## To do
Reproduce, exactly and in full, the lines from the one with "box as [x1, y1, x2, y2]." through the one with "I have grabbed" in the data below; drop pictures.

Data excerpts:
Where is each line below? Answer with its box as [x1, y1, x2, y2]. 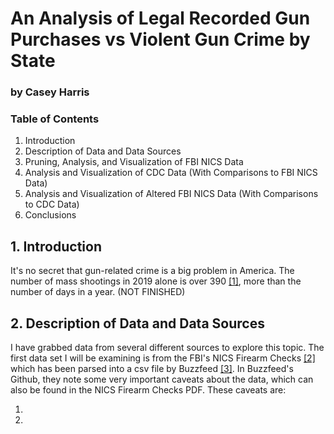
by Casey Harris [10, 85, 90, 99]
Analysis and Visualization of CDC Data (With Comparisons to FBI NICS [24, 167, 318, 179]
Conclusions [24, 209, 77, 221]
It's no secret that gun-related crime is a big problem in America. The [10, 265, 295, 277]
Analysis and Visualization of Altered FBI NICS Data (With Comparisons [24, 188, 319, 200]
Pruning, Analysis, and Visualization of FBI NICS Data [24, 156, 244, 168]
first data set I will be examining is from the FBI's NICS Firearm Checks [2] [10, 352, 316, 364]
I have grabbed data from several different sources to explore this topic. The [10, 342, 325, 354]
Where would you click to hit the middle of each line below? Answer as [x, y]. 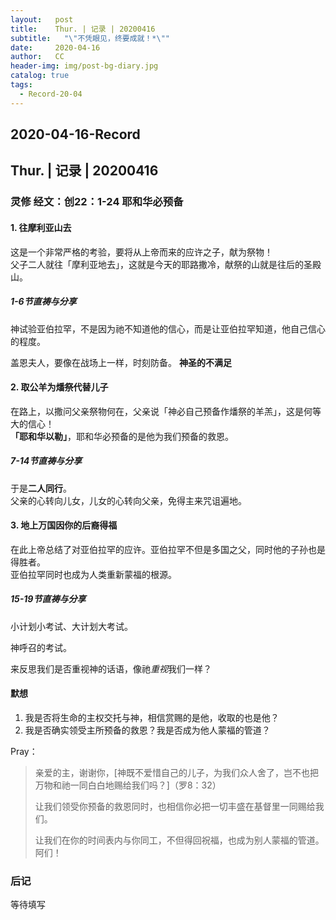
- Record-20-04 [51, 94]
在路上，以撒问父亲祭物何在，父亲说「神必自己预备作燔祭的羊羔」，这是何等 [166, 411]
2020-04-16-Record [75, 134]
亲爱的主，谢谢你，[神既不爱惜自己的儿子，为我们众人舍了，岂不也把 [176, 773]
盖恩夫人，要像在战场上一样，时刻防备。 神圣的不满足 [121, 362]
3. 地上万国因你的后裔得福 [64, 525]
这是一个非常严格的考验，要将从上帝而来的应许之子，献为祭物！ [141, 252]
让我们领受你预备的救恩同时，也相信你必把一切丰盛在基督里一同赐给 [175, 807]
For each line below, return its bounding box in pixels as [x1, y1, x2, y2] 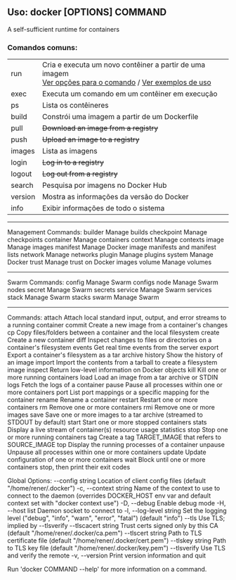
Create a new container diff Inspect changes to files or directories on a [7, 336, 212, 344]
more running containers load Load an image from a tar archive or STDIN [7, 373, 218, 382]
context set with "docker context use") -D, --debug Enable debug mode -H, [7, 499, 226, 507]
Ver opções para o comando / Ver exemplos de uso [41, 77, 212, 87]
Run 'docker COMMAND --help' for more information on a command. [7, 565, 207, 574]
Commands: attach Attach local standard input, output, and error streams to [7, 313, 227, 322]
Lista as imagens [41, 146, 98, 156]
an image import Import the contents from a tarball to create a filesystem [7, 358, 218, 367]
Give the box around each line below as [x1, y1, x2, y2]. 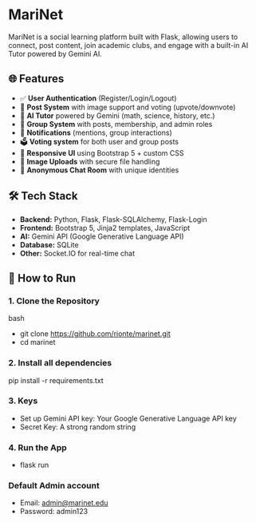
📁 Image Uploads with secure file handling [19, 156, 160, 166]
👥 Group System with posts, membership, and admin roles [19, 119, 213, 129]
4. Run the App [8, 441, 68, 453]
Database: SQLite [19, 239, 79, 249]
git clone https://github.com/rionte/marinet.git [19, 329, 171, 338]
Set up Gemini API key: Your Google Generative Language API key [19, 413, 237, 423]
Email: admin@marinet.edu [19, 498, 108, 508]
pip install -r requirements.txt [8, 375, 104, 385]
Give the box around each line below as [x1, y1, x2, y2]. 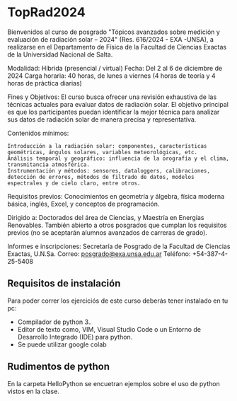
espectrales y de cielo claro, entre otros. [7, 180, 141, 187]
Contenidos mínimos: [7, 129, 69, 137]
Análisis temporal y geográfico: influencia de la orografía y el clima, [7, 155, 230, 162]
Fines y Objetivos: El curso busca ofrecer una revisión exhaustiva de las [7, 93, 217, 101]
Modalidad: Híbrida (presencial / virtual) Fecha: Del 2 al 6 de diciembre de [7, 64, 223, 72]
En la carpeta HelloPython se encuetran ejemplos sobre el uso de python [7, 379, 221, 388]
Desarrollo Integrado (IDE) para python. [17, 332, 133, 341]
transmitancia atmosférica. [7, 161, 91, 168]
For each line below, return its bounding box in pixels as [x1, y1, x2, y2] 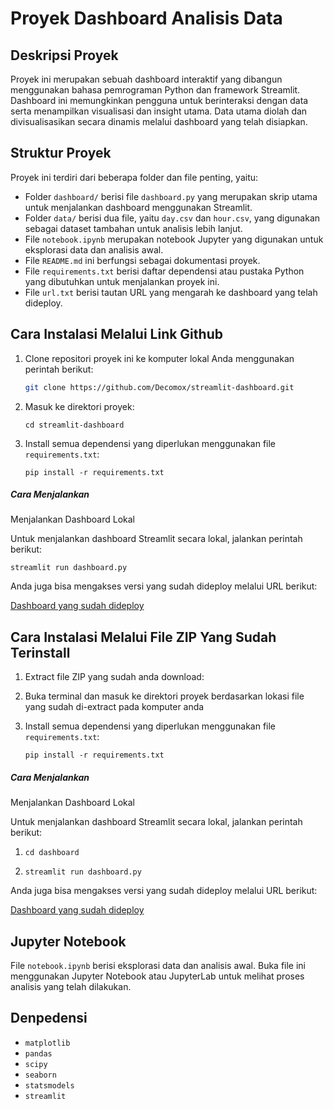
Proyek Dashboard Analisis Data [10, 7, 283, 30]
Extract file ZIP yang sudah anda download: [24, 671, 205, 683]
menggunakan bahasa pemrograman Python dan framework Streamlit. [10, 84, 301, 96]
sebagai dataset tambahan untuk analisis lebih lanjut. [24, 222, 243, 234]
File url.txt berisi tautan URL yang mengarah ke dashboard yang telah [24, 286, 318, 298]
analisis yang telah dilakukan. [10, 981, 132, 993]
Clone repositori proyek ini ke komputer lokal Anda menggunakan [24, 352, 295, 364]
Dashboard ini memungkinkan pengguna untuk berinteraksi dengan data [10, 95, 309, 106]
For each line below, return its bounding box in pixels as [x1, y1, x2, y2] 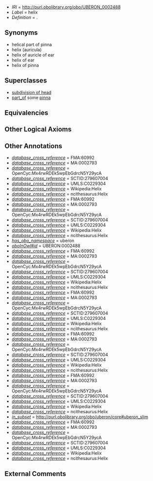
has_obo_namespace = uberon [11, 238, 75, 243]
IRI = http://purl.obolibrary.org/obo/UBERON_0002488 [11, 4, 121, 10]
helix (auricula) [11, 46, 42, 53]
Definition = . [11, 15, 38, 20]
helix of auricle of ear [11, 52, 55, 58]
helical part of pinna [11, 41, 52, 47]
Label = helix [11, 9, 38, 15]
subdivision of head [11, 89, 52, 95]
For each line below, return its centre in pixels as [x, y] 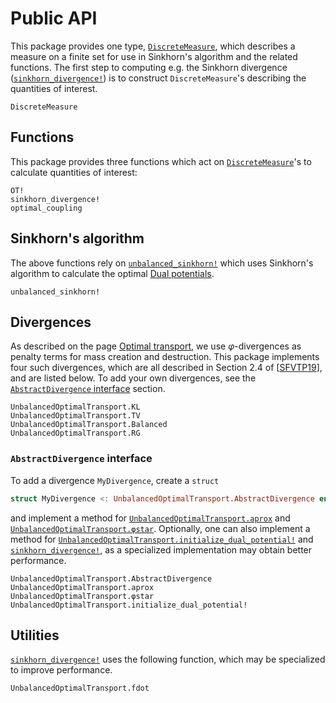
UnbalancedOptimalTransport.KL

--

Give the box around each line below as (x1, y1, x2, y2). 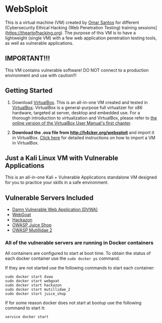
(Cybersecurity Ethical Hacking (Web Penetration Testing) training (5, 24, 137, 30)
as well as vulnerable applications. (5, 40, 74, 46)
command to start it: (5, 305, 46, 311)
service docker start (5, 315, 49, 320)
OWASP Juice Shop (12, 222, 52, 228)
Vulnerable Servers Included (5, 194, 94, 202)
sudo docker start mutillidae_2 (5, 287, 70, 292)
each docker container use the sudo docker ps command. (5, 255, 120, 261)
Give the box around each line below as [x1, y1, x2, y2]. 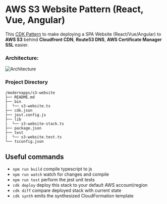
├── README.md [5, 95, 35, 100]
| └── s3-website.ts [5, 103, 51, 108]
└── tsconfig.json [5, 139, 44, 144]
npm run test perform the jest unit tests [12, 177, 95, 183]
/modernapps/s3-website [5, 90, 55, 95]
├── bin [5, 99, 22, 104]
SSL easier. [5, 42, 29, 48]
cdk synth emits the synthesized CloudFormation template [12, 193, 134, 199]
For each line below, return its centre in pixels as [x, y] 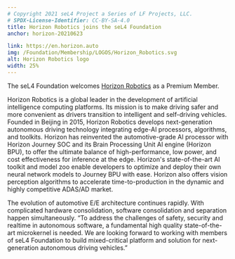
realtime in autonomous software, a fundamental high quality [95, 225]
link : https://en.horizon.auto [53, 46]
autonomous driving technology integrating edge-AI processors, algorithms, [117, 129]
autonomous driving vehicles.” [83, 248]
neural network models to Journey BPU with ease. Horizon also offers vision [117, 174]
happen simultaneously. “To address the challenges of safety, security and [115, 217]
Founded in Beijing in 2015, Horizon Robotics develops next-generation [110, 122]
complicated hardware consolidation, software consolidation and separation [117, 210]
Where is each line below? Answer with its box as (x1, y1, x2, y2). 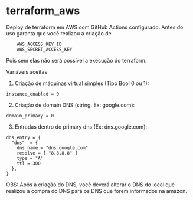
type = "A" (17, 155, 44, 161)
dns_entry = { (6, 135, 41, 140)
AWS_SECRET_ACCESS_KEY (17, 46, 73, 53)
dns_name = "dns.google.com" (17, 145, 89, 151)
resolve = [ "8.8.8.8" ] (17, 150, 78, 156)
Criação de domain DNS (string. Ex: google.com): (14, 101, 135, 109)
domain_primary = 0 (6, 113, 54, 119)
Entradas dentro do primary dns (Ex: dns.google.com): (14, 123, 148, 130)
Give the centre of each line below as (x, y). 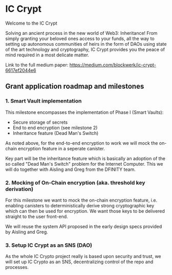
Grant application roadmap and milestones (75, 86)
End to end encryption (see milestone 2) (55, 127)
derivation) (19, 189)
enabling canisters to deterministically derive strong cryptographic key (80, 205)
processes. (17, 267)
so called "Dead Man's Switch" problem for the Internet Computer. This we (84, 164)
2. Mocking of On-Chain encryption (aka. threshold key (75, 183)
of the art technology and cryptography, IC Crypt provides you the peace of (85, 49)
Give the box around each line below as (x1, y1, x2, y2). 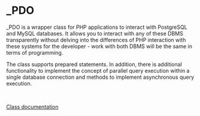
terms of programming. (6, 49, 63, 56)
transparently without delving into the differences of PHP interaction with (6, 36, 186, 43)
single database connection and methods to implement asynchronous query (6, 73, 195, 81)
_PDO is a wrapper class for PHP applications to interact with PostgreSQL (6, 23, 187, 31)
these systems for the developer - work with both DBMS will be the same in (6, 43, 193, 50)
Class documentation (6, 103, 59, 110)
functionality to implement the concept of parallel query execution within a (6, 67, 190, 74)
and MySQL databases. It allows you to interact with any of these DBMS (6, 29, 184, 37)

## Answer box
Where is each line below? Answer with its box as [x1, y1, x2, y2]. 
by Casey Harris [10, 85, 90, 99]
Analysis and Visualization of CDC Data (With Comparisons to FBI NICS [24, 167, 318, 179]
Conclusions [24, 209, 77, 221]
It's no secret that gun-related crime is a big problem in America. The [10, 265, 295, 277]
Analysis and Visualization of Altered FBI NICS Data (With Comparisons [24, 188, 319, 200]
Pruning, Analysis, and Visualization of FBI NICS Data [24, 156, 244, 168]
first data set I will be examining is from the FBI's NICS Firearm Checks [2] [10, 352, 316, 364]
I have grabbed data from several different sources to explore this topic. The [10, 342, 325, 354]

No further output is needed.